1. Secure configuration management
2. Enable security monitoring and logging
3. Implement incident response procedures
4. Plan for security updates and patches

Compliance and Standards

OWASP Top 10

Stay current with the latest OWASP Top 10 vulnerabilities and ensure your applications are protected against them.

CWE/SANS Top 25

Address the most dangerous software weaknesses identified by MITRE and SANS.
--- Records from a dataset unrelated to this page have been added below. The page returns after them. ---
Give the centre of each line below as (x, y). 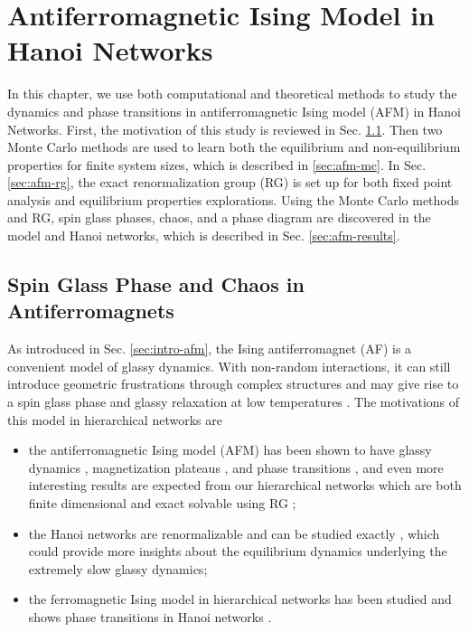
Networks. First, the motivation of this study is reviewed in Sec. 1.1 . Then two (225, 129)
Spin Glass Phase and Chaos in (156, 284)
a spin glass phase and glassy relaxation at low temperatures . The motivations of (234, 402)
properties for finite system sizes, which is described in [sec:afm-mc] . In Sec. (217, 164)
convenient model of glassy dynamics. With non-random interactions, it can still (229, 366)
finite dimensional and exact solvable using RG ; (162, 503)
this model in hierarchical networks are (115, 419)
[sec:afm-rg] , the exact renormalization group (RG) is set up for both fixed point (230, 182)
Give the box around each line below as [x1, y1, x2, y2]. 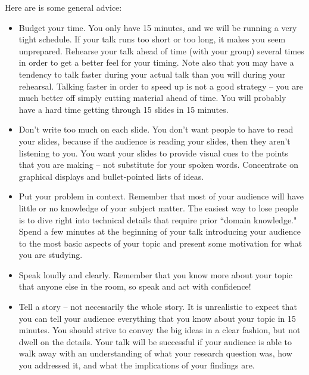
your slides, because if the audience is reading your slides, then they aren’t [18, 134, 291, 147]
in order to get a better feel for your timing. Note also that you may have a [18, 56, 294, 69]
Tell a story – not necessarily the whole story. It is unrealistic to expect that [18, 300, 298, 313]
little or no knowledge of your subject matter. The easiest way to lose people [18, 201, 298, 214]
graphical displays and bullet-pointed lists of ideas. [18, 170, 204, 182]
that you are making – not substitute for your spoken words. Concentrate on [18, 158, 298, 171]
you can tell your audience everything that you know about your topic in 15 [18, 312, 296, 324]
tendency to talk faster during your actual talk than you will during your [18, 67, 286, 80]
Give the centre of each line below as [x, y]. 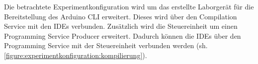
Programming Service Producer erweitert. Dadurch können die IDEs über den [123, 35]
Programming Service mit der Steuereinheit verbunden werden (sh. [106, 45]
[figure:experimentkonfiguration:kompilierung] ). [76, 55]
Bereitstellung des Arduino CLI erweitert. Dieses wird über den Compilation [121, 16]
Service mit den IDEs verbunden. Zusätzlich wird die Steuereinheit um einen [121, 26]
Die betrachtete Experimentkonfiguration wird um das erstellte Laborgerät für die [129, 6]
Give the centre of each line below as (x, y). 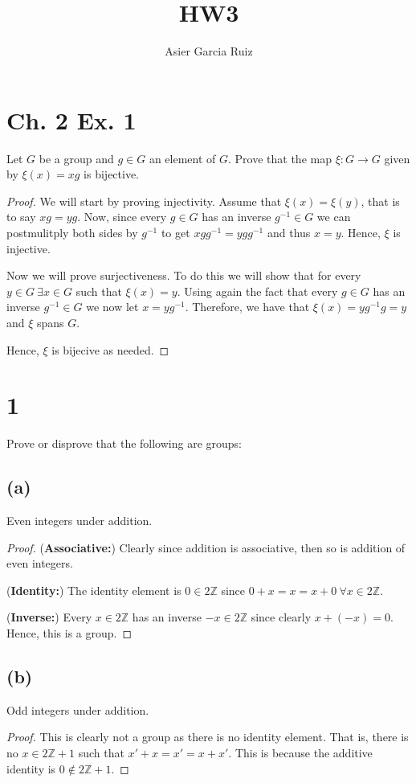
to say (21, 217)
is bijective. (112, 174)
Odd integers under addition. (78, 709)
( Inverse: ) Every (49, 617)
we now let (112, 307)
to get (175, 233)
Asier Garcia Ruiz (209, 51)
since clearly (281, 617)
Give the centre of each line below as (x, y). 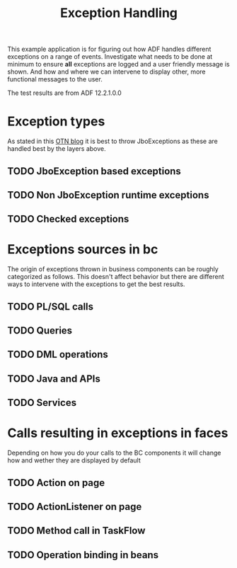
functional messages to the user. (55, 79)
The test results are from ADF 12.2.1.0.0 (64, 93)
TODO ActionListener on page (75, 507)
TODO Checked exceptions (68, 219)
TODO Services (42, 403)
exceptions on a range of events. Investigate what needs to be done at (110, 57)
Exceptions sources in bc (83, 250)
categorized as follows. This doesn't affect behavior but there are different (116, 277)
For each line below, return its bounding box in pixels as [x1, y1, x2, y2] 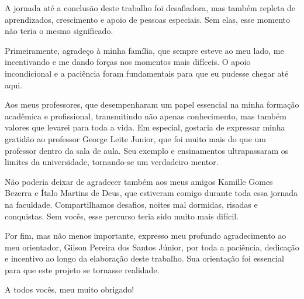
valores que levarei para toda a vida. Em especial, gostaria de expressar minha [5, 121, 285, 133]
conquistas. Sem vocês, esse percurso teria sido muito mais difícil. [5, 209, 239, 222]
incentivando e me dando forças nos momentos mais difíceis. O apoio [5, 56, 251, 68]
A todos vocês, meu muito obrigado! [5, 283, 134, 295]
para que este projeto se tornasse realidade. [5, 263, 160, 276]
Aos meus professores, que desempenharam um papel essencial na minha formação [5, 98, 299, 111]
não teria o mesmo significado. [5, 25, 113, 37]
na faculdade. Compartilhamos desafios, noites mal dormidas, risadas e [5, 198, 258, 210]
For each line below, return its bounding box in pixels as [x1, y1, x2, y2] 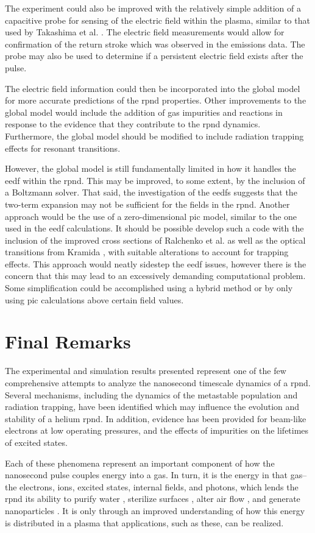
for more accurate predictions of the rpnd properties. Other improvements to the [5, 94, 306, 107]
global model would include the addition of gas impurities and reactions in [5, 105, 283, 118]
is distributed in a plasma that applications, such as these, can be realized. [5, 516, 284, 529]
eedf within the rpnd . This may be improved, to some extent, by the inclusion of [5, 174, 305, 186]
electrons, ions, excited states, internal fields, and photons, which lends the [19, 480, 299, 493]
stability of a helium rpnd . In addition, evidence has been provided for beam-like [5, 412, 306, 425]
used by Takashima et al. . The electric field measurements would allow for [5, 26, 285, 38]
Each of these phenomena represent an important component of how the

Industry-Specific Standards

• PCI-DSS: For payment card data
• HIPAA: For healthcare data
• GDPR: For EU personal data
• SOC 2: For service organizations

When to Use This Skill

• Before writing any code: Review security requirements and threat model
• During code generation: Ensure AI-generated code follows security best practices
• During code review: Verify code against this comprehensive checklist
• During security audits: Use as a systematic guide for vulnerability assessment
• During incident response: Identify root causes and prevent recurrence
• During security training: Educate developers on secure coding practices

Summary

Security is not a feature—it's a foundation. AI-generated code requires extra scrutiny because models prioritize functionality and aesthetics over security. This skill provides the guardrails, checklists, and verification steps needed to ensure your code is secure by design, not by accident, the examples provided in this place are from python but you need to adapt the logic from python to the codebase language.

Remember: Trust but verify. Always assume AI-generated code contains vulnerabilities until proven otherwise through rigorous review and testing.

---

This skill should be consulted for every code generation task, every code review, and every security audit. Security is everyone's responsibility.